=== Begin Enclosure ===

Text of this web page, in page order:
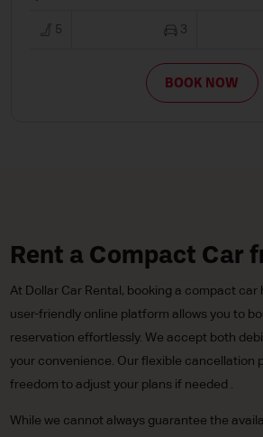
3
BOOK NOW
Rent a Compact Car
At Dollar Car Rental, booking a compact car
user-friendly online platform allows you to
reservation effortlessly. We accept both
your convenience. Our flexible cancellation
freedom to adjust your plans if needed .
While we cannot always guarantee the
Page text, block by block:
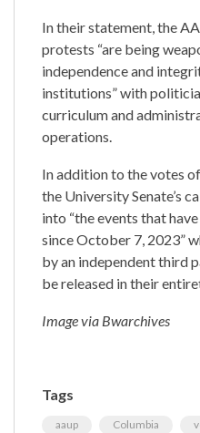
In their statement, the
protests “are being
independence and
institutions” with
curriculum and
operations.
In addition to the votes
the University Senate’s
into “the events that
since October 7, 2023”
by an independent third
be released in their
Image via Bwarchives
Tags
aaup Columbia
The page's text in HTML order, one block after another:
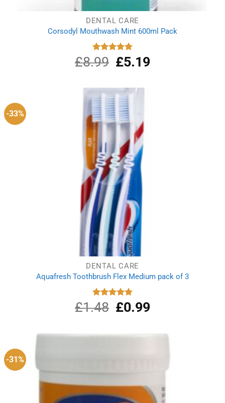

=== End Enclosure ===

» Task requirements
From the line containing "Page text, block" to the end of the listing, restate each line word for word and nothing more; the pictures stay out.

» Task solution
Page text, block by block:
In their statement, the
protests “are being
independence and
institutions” with
curriculum and
operations.
In addition to the votes
the University Senate’s
into “the events that
since October 7, 2023”
by an independent third
be released in their
Image via Bwarchives
Tags
aaup Columbia
The page's text in HTML order, one block after another:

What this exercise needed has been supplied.